PROBLEM DETAILS: At the line with "福建省长之虚位，饥不可以为食，寒不可以为衣，敝军不可以为战守。况以 [167, 249]", start transcribing; stop after the last line of the data below. Keep it exact and leave pictures out.

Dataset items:

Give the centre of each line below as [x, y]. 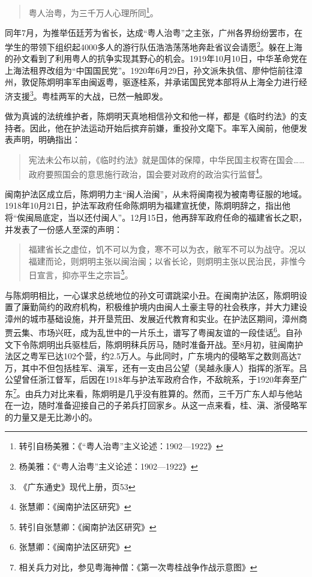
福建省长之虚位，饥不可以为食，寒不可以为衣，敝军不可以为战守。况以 [167, 249]
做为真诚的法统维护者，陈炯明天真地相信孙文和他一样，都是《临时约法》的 [152, 116]
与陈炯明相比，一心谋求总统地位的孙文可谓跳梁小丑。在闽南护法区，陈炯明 [152, 295]
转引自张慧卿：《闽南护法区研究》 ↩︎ [88, 526]
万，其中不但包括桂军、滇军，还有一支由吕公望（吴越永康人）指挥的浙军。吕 [156, 367]
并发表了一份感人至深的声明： [64, 229]
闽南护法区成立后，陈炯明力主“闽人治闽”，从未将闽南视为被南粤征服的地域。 [156, 193]
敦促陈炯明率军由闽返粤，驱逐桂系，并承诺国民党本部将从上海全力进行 [160, 82]
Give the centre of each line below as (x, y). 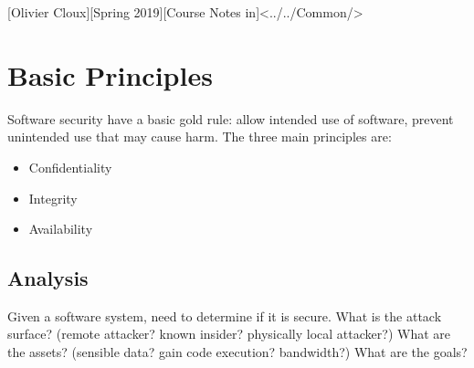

OUTPUT OF THE EXERCISE:
福建省长之虚位，饥不可以为食，寒不可以为衣，敝军不可以为战守。况以 [167, 249]
做为真诚的法统维护者，陈炯明天真地相信孙文和他一样，都是《临时约法》的 [152, 116]
与陈炯明相比，一心谋求总统地位的孙文可谓跳梁小丑。在闽南护法区，陈炯明 [152, 295]
转引自张慧卿：《闽南护法区研究》 ↩︎ [88, 526]
万，其中不但包括桂军、滇军，还有一支由吕公望（吴越永康人）指挥的浙军。吕 [156, 367]
并发表了一份感人至深的声明： [64, 229]
闽南护法区成立后，陈炯明力主“闽人治闽”，从未将闽南视为被南粤征服的地域。 [156, 193]
敦促陈炯明率军由闽返粤，驱逐桂系，并承诺国民党本部将从上海全力进行 [160, 82]
Give the centre of each line below as (x, y). 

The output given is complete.